■ What the task asks ■
Below are records to write out exactly; drop the pictures when you do.

(Records from a dataset)
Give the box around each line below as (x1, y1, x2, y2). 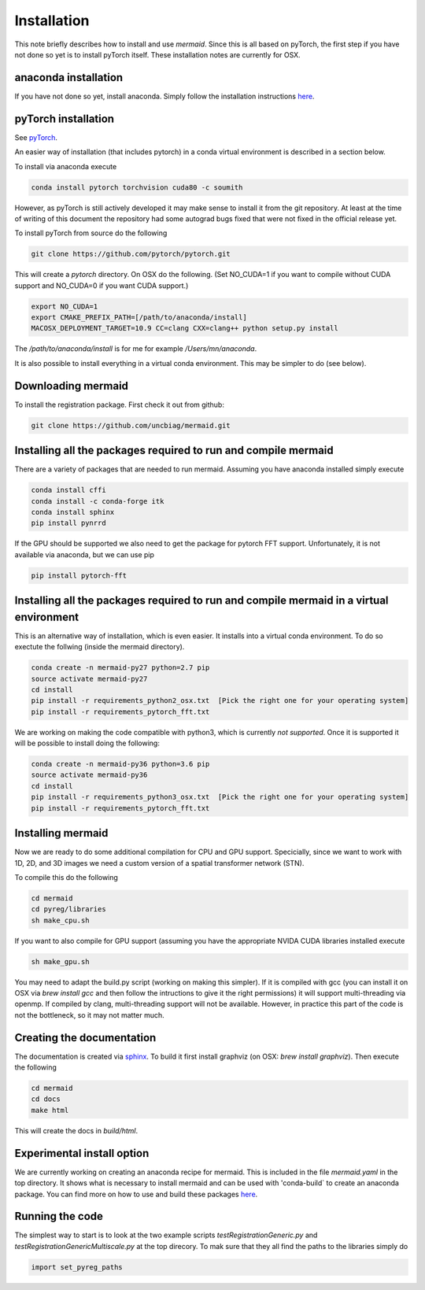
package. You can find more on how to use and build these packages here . (14, 1189, 258, 1199)
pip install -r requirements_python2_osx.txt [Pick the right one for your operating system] (31, 697, 409, 705)
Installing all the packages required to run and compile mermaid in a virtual (14, 594, 389, 608)
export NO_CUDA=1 (31, 301, 98, 311)
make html (31, 1106, 69, 1114)
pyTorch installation (14, 112, 114, 125)
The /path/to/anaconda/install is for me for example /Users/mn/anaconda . (14, 344, 257, 353)
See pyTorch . (14, 132, 58, 142)

■ Answer space ■
Give the box around each line below as (x1, y1, x2, y2). 
package. You can find more on how to use and build these packages here . (14, 1189, 258, 1199)
pip install -r requirements_python2_osx.txt [Pick the right one for your operating system] (31, 697, 409, 705)
Installing all the packages required to run and compile mermaid in a virtual (14, 594, 389, 608)
export NO_CUDA=1 (31, 301, 98, 311)
make html (31, 1106, 69, 1114)
pyTorch installation (14, 112, 114, 125)
The /path/to/anaconda/install is for me for example /Users/mn/anaconda . (14, 344, 257, 353)
See pyTorch . (14, 132, 58, 142)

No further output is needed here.